On Monday, 10 June 2024 at 09:36:14 UTC, Dmitry Olshansky wrote:
> And on Posix libc is the systems API.
For some things yes, but if you want to do anything with Async I/O you're going to switch over to something like select
or io_uring
.
> > Or kludges like Photon. (Don't get me wrong, Photon is a very cool piece of work, but the nature of it's implementation means that it suffers from the inherent limitations and drawbacks of fibers, and does so in a highly obfuscated way.)
I find critique of stackful coroutines really weak to be honest. Implementing n:m or 1:n threads is kernel doesn’t scale, but combining async io with user-space fibers works beautifully. The only problem I see is stack sizes, and even there we can just reserve a lot more on x64 it’s not a problem at all.
Java after all these years is putting lots of effort to support virtual threads, that would be introduced along side with normal threads.
Go is highly popular and doing just fine without even having normal threads.
That strikes me as more of an opinion than objective fact. I led a detailed discussion of this topic on Discord. The end result was that the stack size issue ends up being catastrophic in non-trivial workloads. Vibe went with a 16MB stack size for precisely this reason, which means that to handle 65536 simultaneous connections, I need a server with 1TB of RAM. The reason for that is that due to performance concerns, we turn off over-commit and thus allocating 16MB per stack means that you are fully committing 16MB of physical RAM. Go/Java/.NET, can all handle 10x that number of connections on a server with 128GB of RAM, so that's the bar we have to meet.
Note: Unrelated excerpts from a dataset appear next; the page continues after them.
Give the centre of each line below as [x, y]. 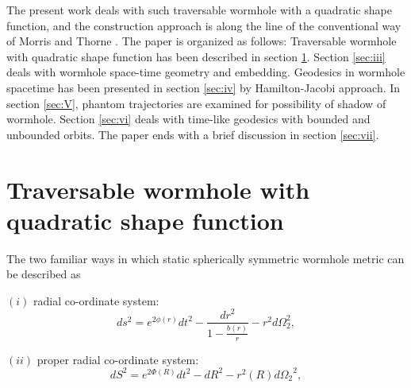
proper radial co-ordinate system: [118, 359]
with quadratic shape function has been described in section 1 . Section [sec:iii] [196, 56]
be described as [44, 274]
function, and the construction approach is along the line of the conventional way [204, 25]
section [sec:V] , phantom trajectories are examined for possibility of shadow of [196, 103]
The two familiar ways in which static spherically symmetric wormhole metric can [205, 258]
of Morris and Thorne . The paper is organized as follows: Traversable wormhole [202, 41]
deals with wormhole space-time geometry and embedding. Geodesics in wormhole [206, 72]
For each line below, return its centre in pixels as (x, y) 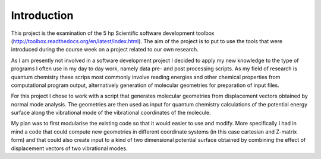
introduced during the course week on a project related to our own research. (105, 50)
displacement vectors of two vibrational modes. (69, 148)
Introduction (42, 15)
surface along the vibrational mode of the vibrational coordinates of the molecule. (111, 113)
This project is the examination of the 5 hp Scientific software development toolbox (113, 33)
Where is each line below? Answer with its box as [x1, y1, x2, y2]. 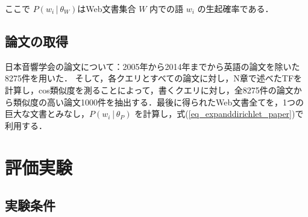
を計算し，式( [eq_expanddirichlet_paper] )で [134, 107, 304, 120]
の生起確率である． [197, 2, 274, 14]
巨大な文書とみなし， [5, 107, 89, 120]
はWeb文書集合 [77, 2, 136, 14]
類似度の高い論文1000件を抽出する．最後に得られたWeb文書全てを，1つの [13, 95, 304, 108]
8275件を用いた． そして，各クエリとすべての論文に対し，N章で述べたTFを [5, 72, 303, 84]
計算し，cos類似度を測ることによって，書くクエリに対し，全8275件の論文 [5, 83, 294, 96]
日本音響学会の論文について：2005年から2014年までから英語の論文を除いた [5, 60, 300, 72]

No other language suffers this problem, not even Go. The reason is that all languages that successfully use Fibers, use dynamically expanding stacks, but this means using a precise stack-scanning moving GC. Something that D, so long as Walter is among the living, will never have.
Stackless coroutines also do not suffer this problem, which is why .NET and Rust use them.
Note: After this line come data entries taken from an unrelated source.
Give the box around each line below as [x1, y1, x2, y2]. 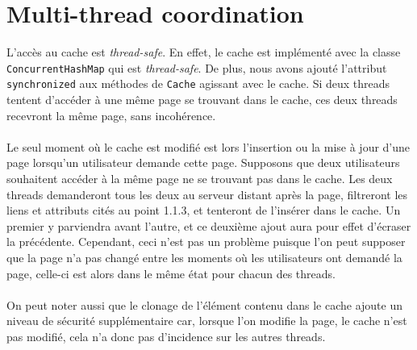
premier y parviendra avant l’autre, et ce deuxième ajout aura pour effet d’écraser [6, 217, 411, 234]
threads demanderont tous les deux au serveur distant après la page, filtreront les [6, 185, 408, 202]
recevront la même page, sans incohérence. [6, 106, 216, 123]
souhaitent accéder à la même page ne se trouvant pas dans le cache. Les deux [6, 170, 393, 186]
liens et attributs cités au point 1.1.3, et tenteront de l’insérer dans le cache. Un [6, 202, 401, 219]
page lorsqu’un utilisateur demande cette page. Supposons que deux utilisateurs [6, 154, 400, 171]
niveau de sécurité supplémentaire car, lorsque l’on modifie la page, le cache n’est [6, 312, 407, 329]
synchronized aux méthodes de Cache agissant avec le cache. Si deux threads [6, 75, 390, 92]
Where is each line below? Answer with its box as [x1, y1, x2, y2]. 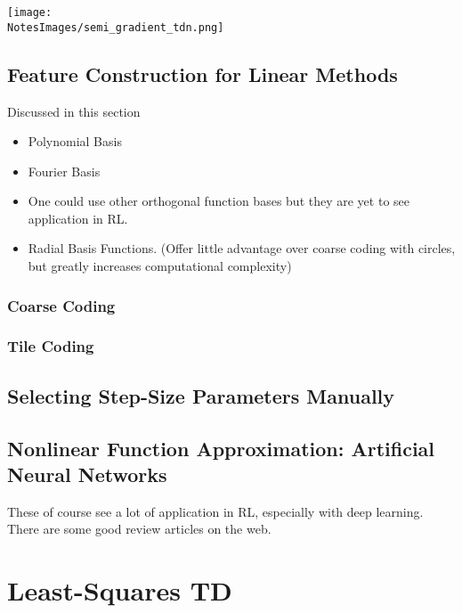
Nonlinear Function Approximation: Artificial [7, 434, 435, 462]
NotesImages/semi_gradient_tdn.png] [7, 20, 224, 34]
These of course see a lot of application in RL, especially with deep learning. [7, 502, 424, 520]
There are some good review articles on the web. [7, 519, 272, 538]
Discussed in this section [7, 102, 141, 120]
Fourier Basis [28, 161, 101, 180]
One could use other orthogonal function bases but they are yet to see [28, 192, 409, 210]
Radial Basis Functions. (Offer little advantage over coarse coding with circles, [28, 239, 456, 257]

Here are some resources, including a real-world example from CloudFlare:
https://devblogs.microsoft.com/oldnewthing/20191011-00/?p=102989
https://www.open-std.org/JTC1/SC22/WG21/docs/papers/2018/p1364r0.pdf
https://www.open-std.org/jtc1/sc22/wg21/docs/papers/2019/p1520r0.pdf
https://blog.cloudflare.com/how-stacks-are-handled-in-go
> On Windows I have no idea why we need to bind to libc at all. Synchronize with C’s io?
Beyond the fact that we currently use libc, I don't see any reason for us to either.
> On Posix mostly syscall interface. That and malloc/free, memcpy/memset (simply because it’s optimized to death). All of the rest is legacy garbage no one is going to touch anyway.
And in the case of malloc/free, replacing those with different allocators has become quite the rage lately. jemalloc seems particularly popular. IIRC, Deadalnix's new GC uses a different allocator from libc. So even fewer reasons.
> Being a system language D it allows anyone to use system APIs, meaning it’s easy to step on the toes of DRT if it uses lots of them.
Can you explain what you mean? I am not sure how we'd step on DRT's toes if applications use a lot of System API's?